The election and the Scottish Socialist Party

In the 10 June election to the European Parliament the Scottish Socialist Party (SSP) polled 61,356 votes or 5.2% of the overall ballot. It failed to get anyone elected. By contrast, in the May 2003 election to the Scottish Parliament, six SSP members were elected and the party received 128,026 votes (7.7% of the ballot). But in the European election there was only one vote per person, forcing people to choose between SSP and Labour. In the 2003 election, it was possible to vote Labour as first choice and then vote SSP as second, allowing voters to support the SSP without opposing Labour.

However, behind this election result lies the fact that the SSP have simply stopped campaigning against the war and occupation in Iraq. No street events, no public meetings, no campaign – the situation in Iraq and Palestine are given scant coverage in its weekly newspaper Scottish Socialist Voice.

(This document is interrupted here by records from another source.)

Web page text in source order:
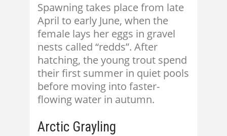
Spawning takes place from late
April to early June, when the
female lays her eggs in gravel
nests called “redds”. After
hatching, the young trout spend
their first summer in quiet pools
before moving into faster-
flowing water in autumn.
Arctic Grayling
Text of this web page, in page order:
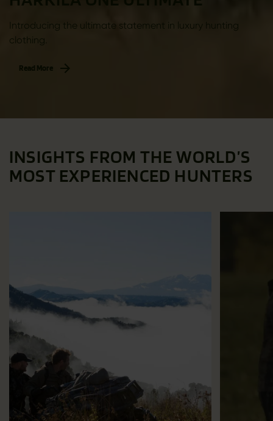
Introducing the ultimate statement in luxury hunting
clothing.
Read More
INSIGHTS FROM THE WORLD’S
MOST EXPERIENCED HUNTERS

The SSP must bear the primary responsibility for the miserable turnout of around 200 at the only (token) anti-war demonstration in Glasgow on 30 June. Given the organisation claims a membership of over 5,000, it is clear that it has chosen to demobilise the anti- war movement in Scotland. After the June election the SSP focused on a legalise cannabis demonstration held in Glasgow on 17 July, which attracted a derisory 150 people. What a statement of futility!